**EXERCISE DIRECTIONS**
Where a line below includes the word "order", copy that line.
━━━━━ MATERIAL TO PROCESS ━━━━━
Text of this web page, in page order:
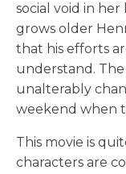
social void in her
grows older
that his efforts
understand.
unalterably
weekend when
This movie is
characters are
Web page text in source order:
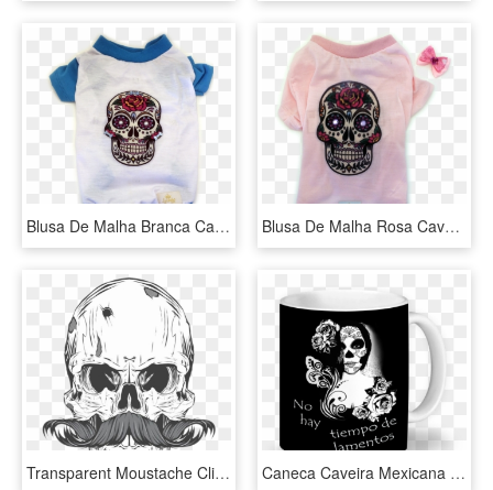
Blusa De Malha Branca Caveira Mexicana - Skull, HD Png Download Blusa De Malha Rosa Caveira Mexicana - Capa Para Iphone 5s De Caveira Mexicana, HD Png Download
Transparent Moustache Clip Art - Caveira Mexicana Com Bigode, HD Png Download Caneca Caveira Mexicana De Taís Brenzinkna - Caderno De Caveira Mexicana, HD Png Download
━━━━━
**WRITTEN SOLUTION**
Text of this web page, in page order:
Web page text in source order:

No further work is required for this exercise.